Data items
──────────
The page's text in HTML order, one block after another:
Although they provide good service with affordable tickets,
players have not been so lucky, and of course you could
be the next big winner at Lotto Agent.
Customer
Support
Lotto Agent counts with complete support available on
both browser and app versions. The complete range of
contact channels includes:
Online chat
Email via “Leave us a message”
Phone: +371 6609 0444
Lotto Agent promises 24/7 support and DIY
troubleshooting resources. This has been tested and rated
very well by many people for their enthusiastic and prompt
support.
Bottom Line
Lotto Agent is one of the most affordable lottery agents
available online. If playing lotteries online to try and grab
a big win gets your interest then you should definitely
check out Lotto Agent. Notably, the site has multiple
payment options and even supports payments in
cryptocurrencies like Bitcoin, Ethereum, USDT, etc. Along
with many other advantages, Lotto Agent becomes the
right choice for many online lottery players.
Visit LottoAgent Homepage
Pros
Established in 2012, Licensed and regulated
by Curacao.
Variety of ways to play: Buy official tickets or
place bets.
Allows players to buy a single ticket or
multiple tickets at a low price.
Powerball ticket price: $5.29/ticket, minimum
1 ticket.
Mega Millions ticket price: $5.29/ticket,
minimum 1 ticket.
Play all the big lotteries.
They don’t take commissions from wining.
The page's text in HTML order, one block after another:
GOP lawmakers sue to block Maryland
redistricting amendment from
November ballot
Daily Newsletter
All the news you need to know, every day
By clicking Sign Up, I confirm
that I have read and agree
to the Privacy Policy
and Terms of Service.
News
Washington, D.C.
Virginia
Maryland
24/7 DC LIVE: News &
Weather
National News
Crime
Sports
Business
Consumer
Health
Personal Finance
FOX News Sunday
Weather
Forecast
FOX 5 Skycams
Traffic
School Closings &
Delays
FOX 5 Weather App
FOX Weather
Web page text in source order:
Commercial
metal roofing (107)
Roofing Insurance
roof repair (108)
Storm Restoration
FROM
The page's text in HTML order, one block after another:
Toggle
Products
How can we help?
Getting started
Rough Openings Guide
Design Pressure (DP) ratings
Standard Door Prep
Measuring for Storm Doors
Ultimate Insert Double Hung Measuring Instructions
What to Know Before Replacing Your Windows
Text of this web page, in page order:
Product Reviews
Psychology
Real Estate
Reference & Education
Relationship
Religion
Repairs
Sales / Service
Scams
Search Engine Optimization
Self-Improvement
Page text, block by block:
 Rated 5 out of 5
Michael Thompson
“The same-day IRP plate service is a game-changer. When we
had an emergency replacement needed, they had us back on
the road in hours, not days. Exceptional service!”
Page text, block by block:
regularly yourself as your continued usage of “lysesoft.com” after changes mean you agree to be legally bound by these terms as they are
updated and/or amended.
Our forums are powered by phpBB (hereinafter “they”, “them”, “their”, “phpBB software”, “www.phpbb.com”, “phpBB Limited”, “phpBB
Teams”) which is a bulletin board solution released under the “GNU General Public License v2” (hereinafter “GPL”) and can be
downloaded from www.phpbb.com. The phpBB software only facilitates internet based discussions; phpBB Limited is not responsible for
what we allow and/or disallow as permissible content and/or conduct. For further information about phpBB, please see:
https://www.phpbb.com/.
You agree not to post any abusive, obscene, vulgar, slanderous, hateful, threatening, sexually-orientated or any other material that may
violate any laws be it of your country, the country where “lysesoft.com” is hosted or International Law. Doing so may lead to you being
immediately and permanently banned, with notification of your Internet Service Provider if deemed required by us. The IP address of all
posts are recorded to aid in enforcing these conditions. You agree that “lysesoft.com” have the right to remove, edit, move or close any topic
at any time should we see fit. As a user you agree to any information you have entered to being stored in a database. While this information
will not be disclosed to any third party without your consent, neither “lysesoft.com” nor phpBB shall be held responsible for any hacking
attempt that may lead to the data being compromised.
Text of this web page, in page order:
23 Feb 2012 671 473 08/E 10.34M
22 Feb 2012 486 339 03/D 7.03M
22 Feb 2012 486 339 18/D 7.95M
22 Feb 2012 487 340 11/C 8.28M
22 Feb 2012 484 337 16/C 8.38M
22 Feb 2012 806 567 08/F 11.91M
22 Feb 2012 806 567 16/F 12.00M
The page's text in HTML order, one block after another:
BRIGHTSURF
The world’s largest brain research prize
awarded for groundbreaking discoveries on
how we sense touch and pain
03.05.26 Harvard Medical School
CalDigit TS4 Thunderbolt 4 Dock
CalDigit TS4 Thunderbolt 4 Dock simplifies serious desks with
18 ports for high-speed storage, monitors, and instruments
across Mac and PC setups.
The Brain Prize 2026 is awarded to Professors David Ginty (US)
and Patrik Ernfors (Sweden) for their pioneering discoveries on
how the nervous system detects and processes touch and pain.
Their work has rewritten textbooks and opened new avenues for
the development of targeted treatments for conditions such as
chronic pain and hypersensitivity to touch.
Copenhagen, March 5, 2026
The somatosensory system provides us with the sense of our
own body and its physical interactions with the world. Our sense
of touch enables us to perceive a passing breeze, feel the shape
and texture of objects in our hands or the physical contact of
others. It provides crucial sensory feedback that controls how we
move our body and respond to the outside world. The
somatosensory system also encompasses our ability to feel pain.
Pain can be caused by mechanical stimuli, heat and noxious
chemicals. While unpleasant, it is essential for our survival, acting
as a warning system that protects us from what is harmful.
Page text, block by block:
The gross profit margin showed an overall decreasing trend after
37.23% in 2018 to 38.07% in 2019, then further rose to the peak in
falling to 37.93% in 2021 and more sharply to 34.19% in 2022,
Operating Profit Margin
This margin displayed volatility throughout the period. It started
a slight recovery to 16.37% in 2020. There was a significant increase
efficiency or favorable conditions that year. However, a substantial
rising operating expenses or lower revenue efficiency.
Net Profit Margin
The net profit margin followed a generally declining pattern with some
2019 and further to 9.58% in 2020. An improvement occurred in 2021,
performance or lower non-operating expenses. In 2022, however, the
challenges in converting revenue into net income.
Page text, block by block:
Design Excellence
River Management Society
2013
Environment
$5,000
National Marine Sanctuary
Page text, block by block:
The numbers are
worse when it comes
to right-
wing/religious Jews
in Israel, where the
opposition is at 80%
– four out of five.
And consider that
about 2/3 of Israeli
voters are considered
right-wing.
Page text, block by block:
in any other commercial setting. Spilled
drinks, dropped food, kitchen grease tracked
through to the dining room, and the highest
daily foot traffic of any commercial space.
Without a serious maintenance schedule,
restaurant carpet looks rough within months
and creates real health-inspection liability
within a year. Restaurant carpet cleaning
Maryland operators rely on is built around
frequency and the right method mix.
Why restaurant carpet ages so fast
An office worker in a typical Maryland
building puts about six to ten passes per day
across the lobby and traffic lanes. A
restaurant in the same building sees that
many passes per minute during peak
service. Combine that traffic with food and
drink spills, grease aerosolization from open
──────────
→ **Task brief**
Copy the stretch of the records above that runs from the line with "performance or lower" through the line with "out of five.". Both end lines belong in the copy, and nothing else does.

→ **Answer section**
performance or lower non-operating expenses. In 2022, however, the
challenges in converting revenue into net income.
Page text, block by block:
Design Excellence
River Management Society
2013
Environment
$5,000
National Marine Sanctuary
Page text, block by block:
The numbers are
worse when it comes
to right-
wing/religious Jews
in Israel, where the
opposition is at 80%
– four out of five.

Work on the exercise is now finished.